WHAT NEEDS TO BE DONE: Make an exact copy of the data below, leaving out every picture.

--- INPUT DATA Enclosed Below ---

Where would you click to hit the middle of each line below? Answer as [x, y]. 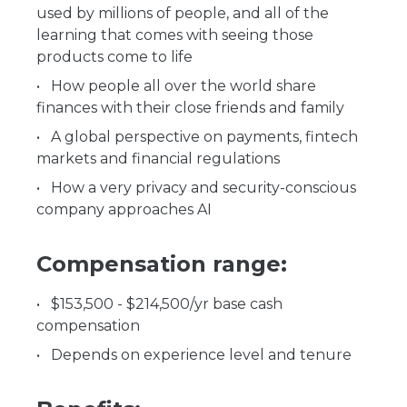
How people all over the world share [184, 86]
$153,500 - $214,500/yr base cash [167, 304]
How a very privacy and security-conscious [203, 188]
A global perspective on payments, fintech [204, 137]
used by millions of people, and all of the [183, 13]
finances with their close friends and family [190, 108]
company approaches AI [124, 209]
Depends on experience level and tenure [201, 355]
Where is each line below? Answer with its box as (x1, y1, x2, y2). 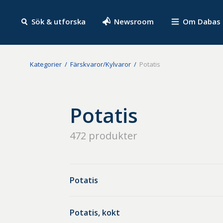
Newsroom (114, 16, 154, 26)
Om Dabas (183, 16, 221, 26)
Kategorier (30, 60, 62, 69)
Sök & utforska (31, 16, 86, 26)
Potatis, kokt (70, 207, 120, 218)
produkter (86, 129, 137, 142)
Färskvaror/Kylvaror (70, 60, 131, 69)
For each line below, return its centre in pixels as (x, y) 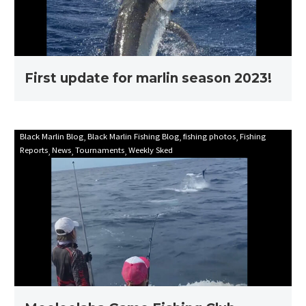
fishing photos (209, 136)
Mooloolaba (181, 138)
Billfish (169, 206)
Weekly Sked (151, 150)
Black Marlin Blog (52, 136)
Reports (34, 150)
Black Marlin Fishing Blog (133, 136)
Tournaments (100, 150)
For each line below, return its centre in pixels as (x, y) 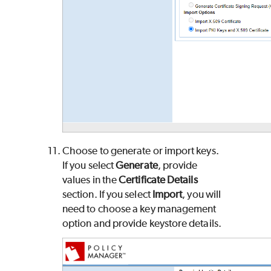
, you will (202, 194)
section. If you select (107, 194)
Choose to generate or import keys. (141, 151)
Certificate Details (158, 180)
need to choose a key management (139, 209)
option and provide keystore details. (142, 224)
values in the (91, 180)
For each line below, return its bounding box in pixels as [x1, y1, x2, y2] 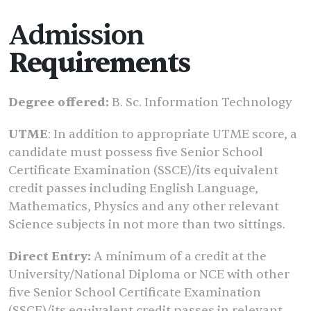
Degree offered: [8, 94, 112, 111]
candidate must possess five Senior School [8, 144, 263, 161]
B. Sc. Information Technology [112, 94, 292, 111]
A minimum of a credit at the [94, 249, 267, 265]
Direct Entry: [8, 249, 94, 265]
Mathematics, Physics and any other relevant [8, 199, 279, 215]
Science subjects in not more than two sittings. [8, 217, 285, 233]
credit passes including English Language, [8, 180, 258, 197]
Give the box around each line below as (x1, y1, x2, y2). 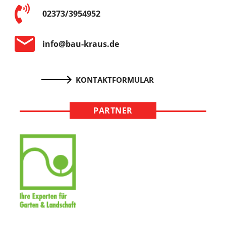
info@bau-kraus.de (42, 38, 119, 49)
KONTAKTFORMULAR (75, 74, 154, 85)
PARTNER (93, 104, 133, 116)
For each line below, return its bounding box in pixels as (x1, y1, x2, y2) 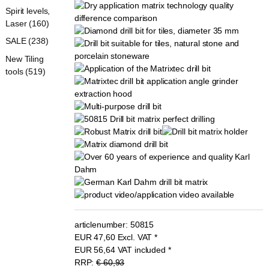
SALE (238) (5, 36, 49, 46)
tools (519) (5, 66, 46, 76)
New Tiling (5, 53, 44, 64)
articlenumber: (74, 219, 128, 229)
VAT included (117, 244, 166, 255)
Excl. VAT (117, 232, 153, 242)
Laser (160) (5, 18, 49, 28)
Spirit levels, (5, 5, 50, 16)
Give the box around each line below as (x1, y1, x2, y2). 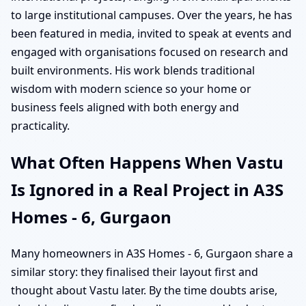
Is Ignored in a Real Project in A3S (11, 178, 283, 201)
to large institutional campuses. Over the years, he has (11, 8, 292, 23)
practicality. (11, 118, 70, 134)
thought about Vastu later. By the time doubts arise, (11, 282, 277, 298)
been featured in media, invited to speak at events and (11, 26, 292, 42)
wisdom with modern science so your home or (11, 81, 251, 97)
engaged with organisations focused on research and (11, 44, 288, 60)
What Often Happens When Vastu (11, 150, 283, 173)
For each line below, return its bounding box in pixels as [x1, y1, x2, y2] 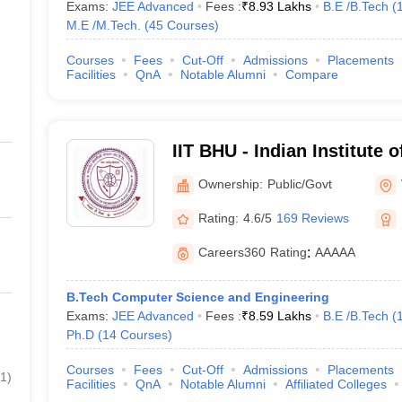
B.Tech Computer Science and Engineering [66, 290, 329, 304]
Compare [284, 67, 338, 82]
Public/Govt [267, 176, 332, 191]
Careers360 [197, 245, 266, 259]
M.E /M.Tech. [66, 18, 141, 32]
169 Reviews [275, 210, 349, 225]
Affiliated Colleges [284, 377, 387, 391]
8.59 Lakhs [248, 309, 311, 323]
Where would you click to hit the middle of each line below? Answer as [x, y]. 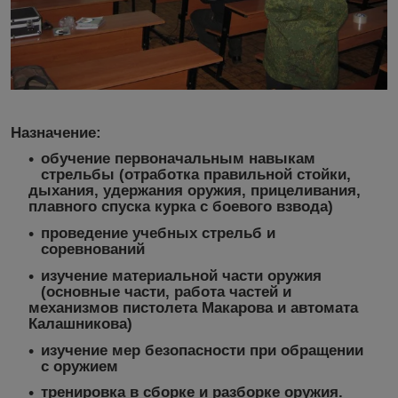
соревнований [93, 250]
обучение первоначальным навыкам [178, 159]
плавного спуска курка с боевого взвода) [181, 207]
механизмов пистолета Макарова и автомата [193, 307]
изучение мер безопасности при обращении [202, 350]
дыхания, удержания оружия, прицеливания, [195, 191]
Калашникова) [80, 323]
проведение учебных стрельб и [158, 234]
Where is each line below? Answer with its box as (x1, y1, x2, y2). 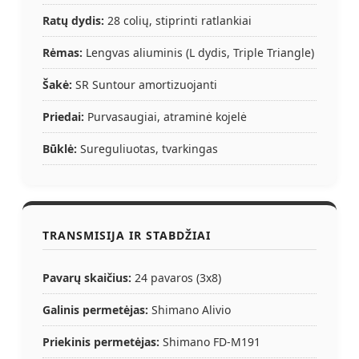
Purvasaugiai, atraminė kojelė (84, 108, 247, 124)
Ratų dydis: (42, 12, 104, 28)
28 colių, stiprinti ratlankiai (104, 12, 252, 28)
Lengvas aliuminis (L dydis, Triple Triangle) (83, 44, 314, 60)
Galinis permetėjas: (42, 301, 148, 317)
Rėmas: (42, 44, 83, 60)
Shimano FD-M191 (159, 333, 260, 349)
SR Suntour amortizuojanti (72, 76, 217, 92)
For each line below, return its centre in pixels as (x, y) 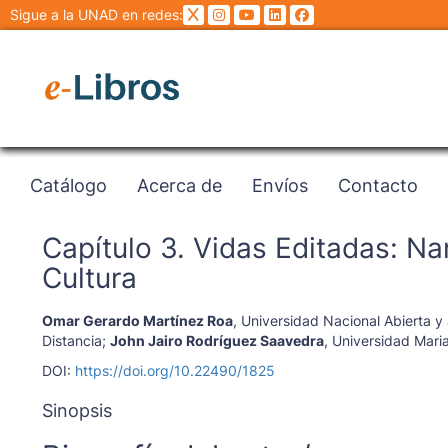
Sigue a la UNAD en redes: (96, 14)
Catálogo (68, 184)
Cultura (89, 277)
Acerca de (179, 184)
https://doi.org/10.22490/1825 (174, 371)
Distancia (71, 341)
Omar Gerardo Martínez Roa (137, 321)
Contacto (378, 184)
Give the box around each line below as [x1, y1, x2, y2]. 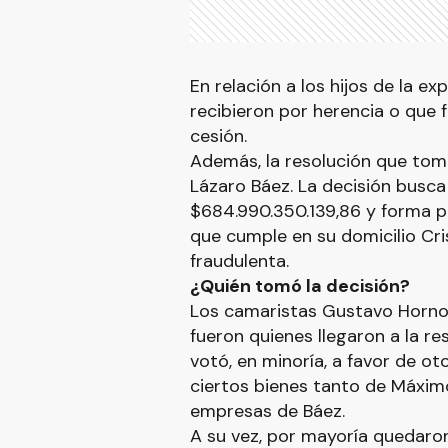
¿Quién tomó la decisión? [189, 274, 410, 298]
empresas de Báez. [189, 399, 345, 423]
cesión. [189, 124, 247, 148]
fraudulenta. [189, 249, 289, 273]
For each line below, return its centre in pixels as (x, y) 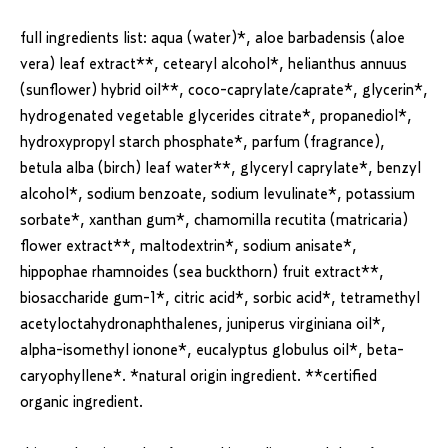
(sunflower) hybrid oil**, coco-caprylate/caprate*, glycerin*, (224, 90)
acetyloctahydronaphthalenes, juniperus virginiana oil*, (203, 324)
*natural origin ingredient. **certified (253, 376)
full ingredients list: (85, 38)
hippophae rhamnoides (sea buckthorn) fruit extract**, (202, 272)
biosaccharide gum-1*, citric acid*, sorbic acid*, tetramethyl (220, 298)
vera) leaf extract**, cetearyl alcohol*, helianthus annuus (213, 64)
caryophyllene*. (75, 376)

--- End of Enclosed INPUT DATA ---

RESULT FOR THIS EXERCISE:
Where would you click to hit the middle of each line below? Answer as [x, y]. 
How people all over the world share [184, 86]
$153,500 - $214,500/yr base cash [167, 304]
How a very privacy and security-conscious [203, 188]
A global perspective on payments, fintech [204, 137]
used by millions of people, and all of the [183, 13]
finances with their close friends and family [190, 108]
company approaches AI [124, 209]
Depends on experience level and tenure [201, 355]
Where is each line below? Answer with its box as (x1, y1, x2, y2). 
Newsroom (114, 16, 154, 26)
Om Dabas (183, 16, 221, 26)
Kategorier (30, 60, 62, 69)
Sök & utforska (31, 16, 86, 26)
Potatis, kokt (70, 207, 120, 218)
produkter (86, 129, 137, 142)
Färskvaror/Kylvaror (70, 60, 131, 69)
For each line below, return its centre in pixels as (x, y) 
fishing photos (209, 136)
Mooloolaba (181, 138)
Billfish (169, 206)
Weekly Sked (151, 150)
Black Marlin Blog (52, 136)
Reports (34, 150)
Black Marlin Fishing Blog (133, 136)
Tournaments (100, 150)
For each line below, return its centre in pixels as (x, y) 
, you will (202, 194)
section. If you select (107, 194)
Choose to generate or import keys. (141, 151)
Certificate Details (158, 180)
need to choose a key management (139, 209)
option and provide keystore details. (142, 224)
values in the (91, 180)
For each line below, return its bounding box in pixels as [x1, y1, x2, y2] 
Degree offered: [8, 94, 112, 111]
candidate must possess five Senior School [8, 144, 263, 161]
B. Sc. Information Technology [112, 94, 292, 111]
A minimum of a credit at the [94, 249, 267, 265]
Direct Entry: [8, 249, 94, 265]
Mathematics, Physics and any other relevant [8, 199, 279, 215]
Science subjects in not more than two sittings. [8, 217, 285, 233]
credit passes including English Language, [8, 180, 258, 197]
Give the box around each line below as (x1, y1, x2, y2). 
info@bau-kraus.de (42, 38, 119, 49)
KONTAKTFORMULAR (75, 74, 154, 85)
PARTNER (93, 104, 133, 116)
For each line below, return its bounding box in pixels as (x1, y1, x2, y2) 
SALE (238) (5, 36, 49, 46)
tools (519) (5, 66, 46, 76)
New Tiling (5, 53, 44, 64)
articlenumber: (74, 219, 128, 229)
VAT included (117, 244, 166, 255)
Excl. VAT (117, 232, 153, 242)
Laser (160) (5, 18, 49, 28)
Spirit levels, (5, 5, 50, 16)
Give the box around each line below as (x1, y1, x2, y2). 
Is Ignored in a Real Project in A3S (11, 178, 283, 201)
to large institutional campuses. Over the years, he has (11, 8, 292, 23)
practicality. (11, 118, 70, 134)
thought about Vastu later. By the time doubts arise, (11, 282, 277, 298)
been featured in media, invited to speak at events and (11, 26, 292, 42)
wisdom with modern science so your home or (11, 81, 251, 97)
engaged with organisations focused on research and (11, 44, 288, 60)
What Often Happens When Vastu (11, 150, 283, 173)
For each line below, return its bounding box in pixels as [x1, y1, x2, y2] 
B.Tech Computer Science and Engineering [66, 290, 329, 304]
Compare [284, 67, 338, 82]
Public/Govt [267, 176, 332, 191]
Careers360 [197, 245, 266, 259]
M.E /M.Tech. [66, 18, 141, 32]
169 Reviews [275, 210, 349, 225]
Affiliated Colleges [284, 377, 387, 391]
8.59 Lakhs [248, 309, 311, 323]
Where would you click to hit the middle of each line below? Answer as [x, y]. 
соревнований [93, 250]
обучение первоначальным навыкам [178, 159]
плавного спуска курка с боевого взвода) [181, 207]
механизмов пистолета Макарова и автомата [193, 307]
изучение мер безопасности при обращении [202, 350]
дыхания, удержания оружия, прицеливания, [195, 191]
Калашникова) [80, 323]
проведение учебных стрельб и [158, 234]
Where is each line below? Answer with its box as (x1, y1, x2, y2). 
Purvasaugiai, atraminė kojelė (84, 108, 247, 124)
Ratų dydis: (42, 12, 104, 28)
28 colių, stiprinti ratlankiai (104, 12, 252, 28)
Lengvas aliuminis (L dydis, Triple Triangle) (83, 44, 314, 60)
Galinis permetėjas: (42, 301, 148, 317)
Rėmas: (42, 44, 83, 60)
Shimano FD-M191 (159, 333, 260, 349)
SR Suntour amortizuojanti (72, 76, 217, 92)
For each line below, return its centre in pixels as (x, y) 
Sigue a la UNAD en redes: (96, 14)
Catálogo (68, 184)
Cultura (89, 277)
Acerca de (179, 184)
https://doi.org/10.22490/1825 (174, 371)
Distancia (71, 341)
Omar Gerardo Martínez Roa (137, 321)
Contacto (378, 184)
Give the box around each line below as [x1, y1, x2, y2]. 
¿Quién tomó la decisión? [189, 274, 410, 298]
empresas de Báez. [189, 399, 345, 423]
cesión. [189, 124, 247, 148]
fraudulenta. [189, 249, 289, 273]
For each line below, return its centre in pixels as (x, y) 
(sunflower) hybrid oil**, coco-caprylate/caprate*, glycerin*, (224, 90)
acetyloctahydronaphthalenes, juniperus virginiana oil*, (203, 324)
*natural origin ingredient. **certified (253, 376)
full ingredients list: (85, 38)
hippophae rhamnoides (sea buckthorn) fruit extract**, (202, 272)
biosaccharide gum-1*, citric acid*, sorbic acid*, tetramethyl (220, 298)
vera) leaf extract**, cetearyl alcohol*, helianthus annuus (213, 64)
caryophyllene*. (75, 376)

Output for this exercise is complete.